Monico et ses collègues, notamment Koen Janssens (Université d'Anvers), avoir une collaboration de longue date avec l'ESRF, le synchrotron européen, et notamment avec la scientifique Marine Cotte, d'étudier ces pigments et la meilleure façon de préserver les chefs-d'œuvre originaux.
« A l'ESRF, ID21 est l'une des très rares lignes de lumière au monde où nous pouvons effectuer une analyse par absorption des rayons X et par spectroscopie de fluorescence de l'ensemble de l'échantillon, à basse énergie et avec une résolution spatiale submicrométrique, " explique Janssens.
« EBS, la nouvelle Source Extrêmement Brillante, le premier synchrotron à haute énergie, qui est en cours de mise en service à l'ESRF, améliorera encore les capacités de nos instruments au profit de la science du patrimoine mondial.
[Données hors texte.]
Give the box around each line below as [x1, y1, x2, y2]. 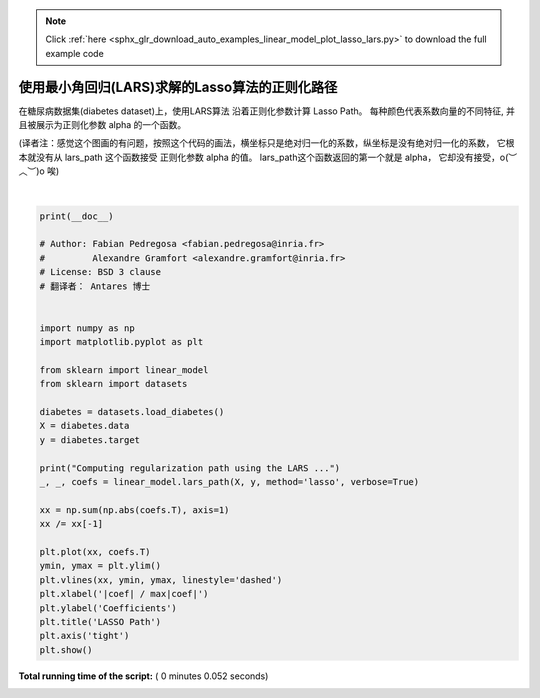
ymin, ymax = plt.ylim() [39, 560, 162, 572]
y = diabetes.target [39, 434, 140, 445]
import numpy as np [39, 322, 135, 334]
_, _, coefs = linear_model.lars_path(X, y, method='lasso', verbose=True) [39, 476, 420, 488]
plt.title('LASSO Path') [39, 616, 162, 627]
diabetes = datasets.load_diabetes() [39, 406, 225, 418]
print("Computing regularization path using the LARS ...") [39, 462, 341, 474]
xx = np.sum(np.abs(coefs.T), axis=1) [39, 504, 230, 515]
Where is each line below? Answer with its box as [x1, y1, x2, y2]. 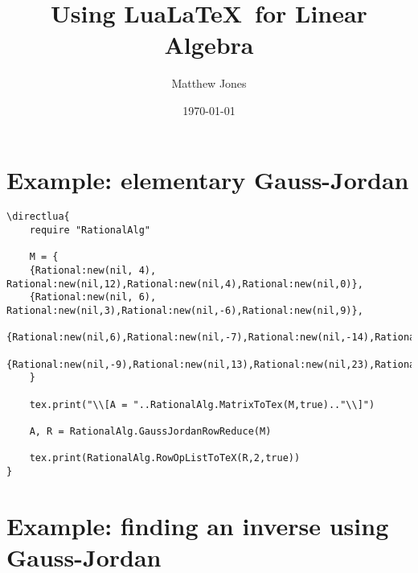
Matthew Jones [171, 75, 247, 92]
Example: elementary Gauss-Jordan [6, 163, 409, 196]
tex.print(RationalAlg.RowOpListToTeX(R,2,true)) [29, 452, 301, 464]
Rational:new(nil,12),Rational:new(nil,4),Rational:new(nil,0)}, [6, 278, 363, 290]
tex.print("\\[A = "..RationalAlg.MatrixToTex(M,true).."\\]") [29, 398, 375, 410]
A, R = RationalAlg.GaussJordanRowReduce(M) [29, 425, 272, 437]
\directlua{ [6, 211, 70, 223]
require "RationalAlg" [29, 225, 150, 237]
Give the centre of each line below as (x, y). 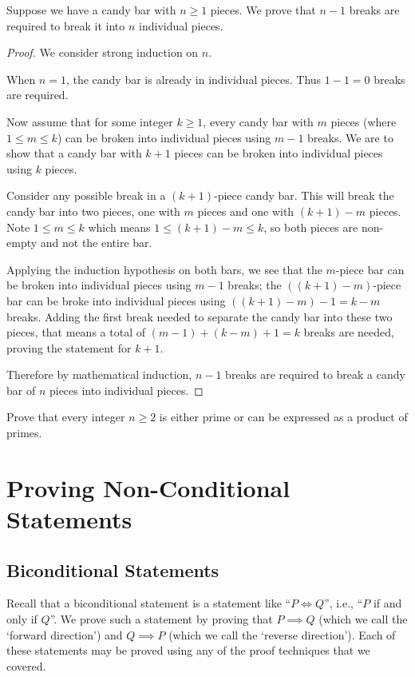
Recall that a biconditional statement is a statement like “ (149, 603)
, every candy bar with (258, 121)
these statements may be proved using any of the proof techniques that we (188, 650)
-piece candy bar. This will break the (304, 195)
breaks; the (255, 285)
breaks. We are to (350, 137)
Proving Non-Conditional (148, 487)
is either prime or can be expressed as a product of (283, 417)
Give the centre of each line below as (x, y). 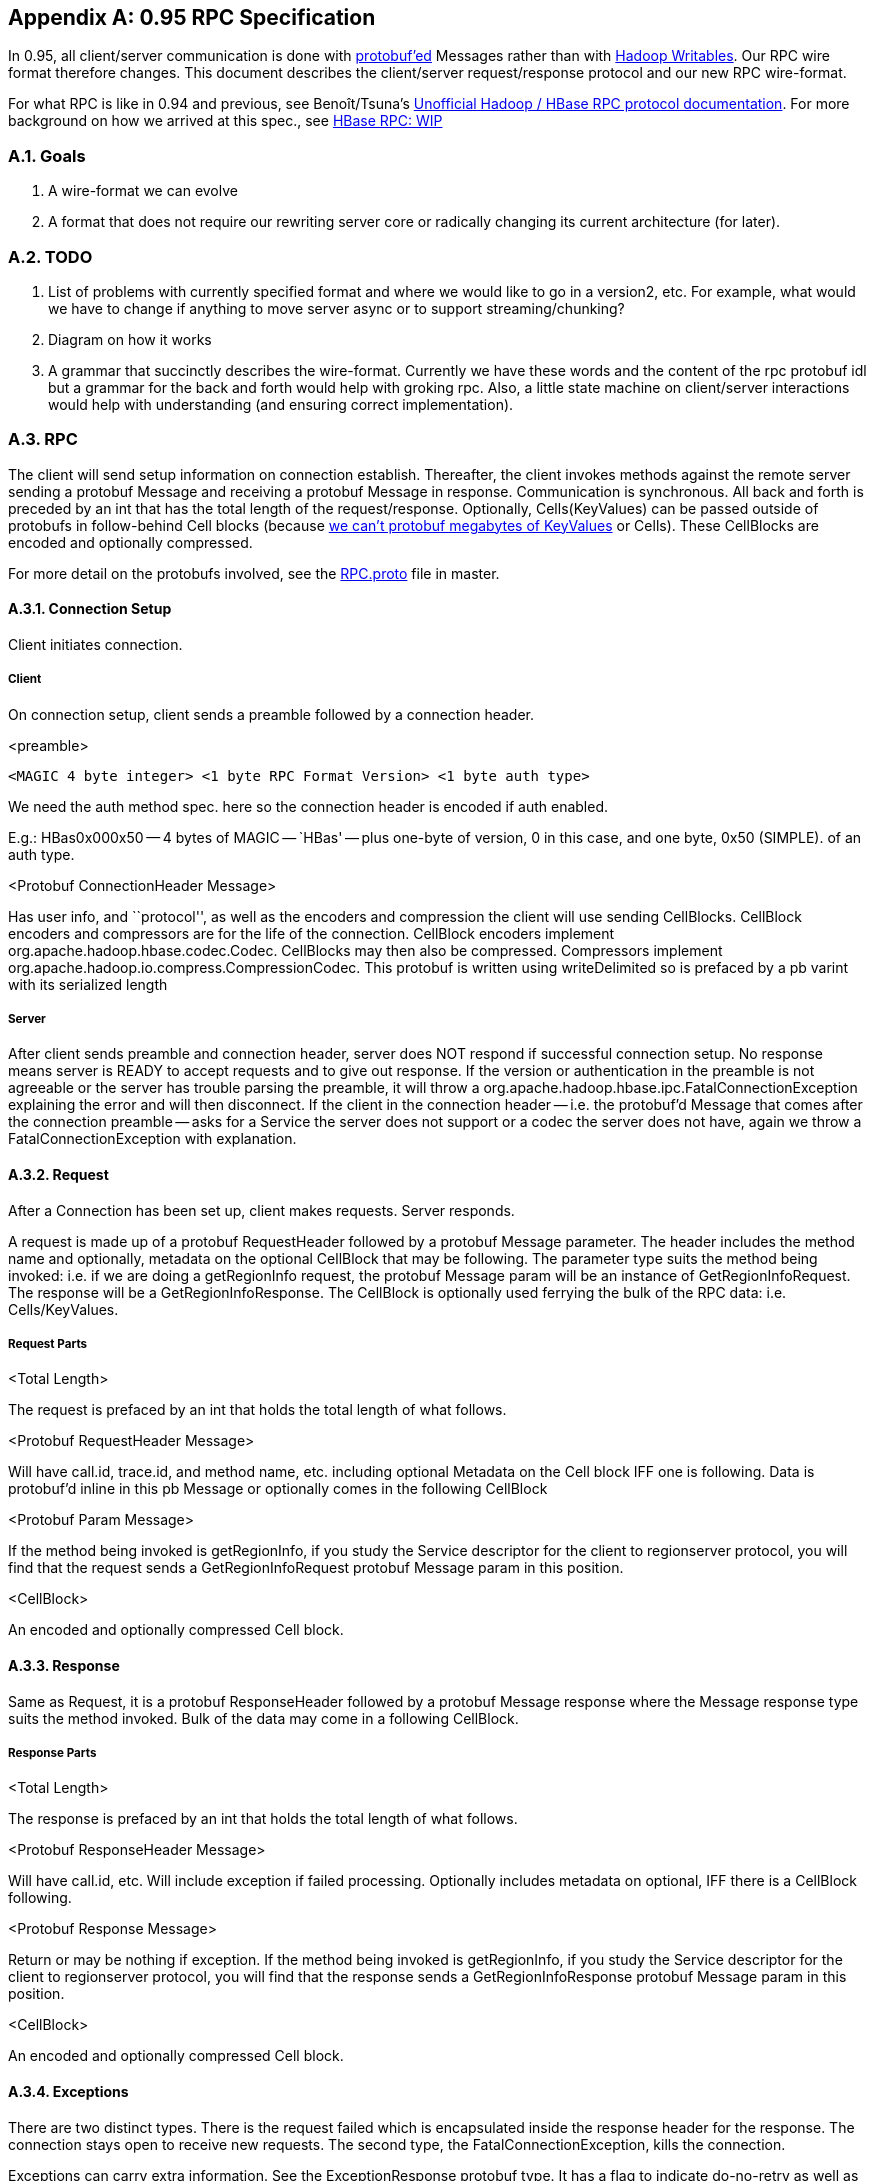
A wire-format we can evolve (143, 191)
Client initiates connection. (95, 644)
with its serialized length (88, 984)
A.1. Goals (47, 155)
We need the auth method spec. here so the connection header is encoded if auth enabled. (308, 806)
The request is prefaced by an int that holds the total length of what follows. (257, 1410)
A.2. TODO (50, 256)
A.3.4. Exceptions (68, 2092)
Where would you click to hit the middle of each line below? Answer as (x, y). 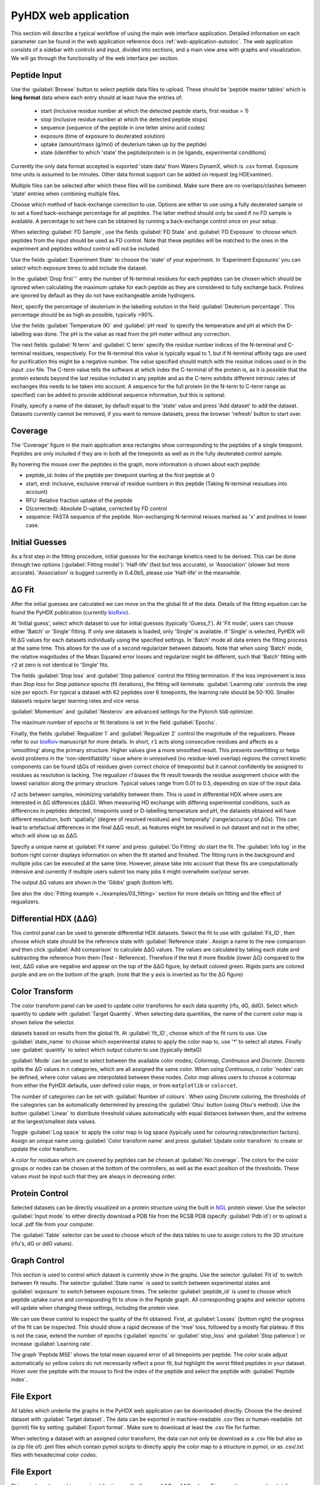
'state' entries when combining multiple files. (66, 194)
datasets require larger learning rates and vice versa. (76, 700)
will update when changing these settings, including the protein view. (95, 1308)
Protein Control (40, 1194)
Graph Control (38, 1260)
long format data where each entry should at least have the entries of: (97, 97)
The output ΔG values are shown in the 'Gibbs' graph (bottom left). (92, 883)
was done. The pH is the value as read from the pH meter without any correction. (132, 334)
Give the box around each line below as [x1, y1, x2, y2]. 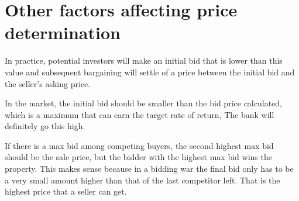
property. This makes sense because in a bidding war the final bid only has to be [5, 162, 294, 175]
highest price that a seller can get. [5, 185, 127, 197]
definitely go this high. [5, 120, 85, 132]
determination [5, 20, 121, 44]
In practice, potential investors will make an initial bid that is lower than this [5, 54, 283, 67]
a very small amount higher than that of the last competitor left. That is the [5, 174, 280, 186]
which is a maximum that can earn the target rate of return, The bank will [5, 108, 274, 120]
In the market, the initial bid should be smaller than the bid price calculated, [5, 97, 282, 109]

Nous pourrons réaliser des microanalyses avec une sensibilité accrue, et un plus grand niveau de détail. Considérant la complexité de ces matériaux artistiques, de tels développements instrumentaux profiteront grandement à l'analyse de notre patrimoine culturel, " ajoute Cotte, Scientifique ESRF et directeur de recherche CNRS.
"Ce genre de travail montre que l'art et la science sont intrinsèquement liés et que la science peut aider à préserver des œuvres d'art afin que le monde puisse continuer à les admirer pour les années à venir, " conclut Miliani, coordinateur de MOLAB.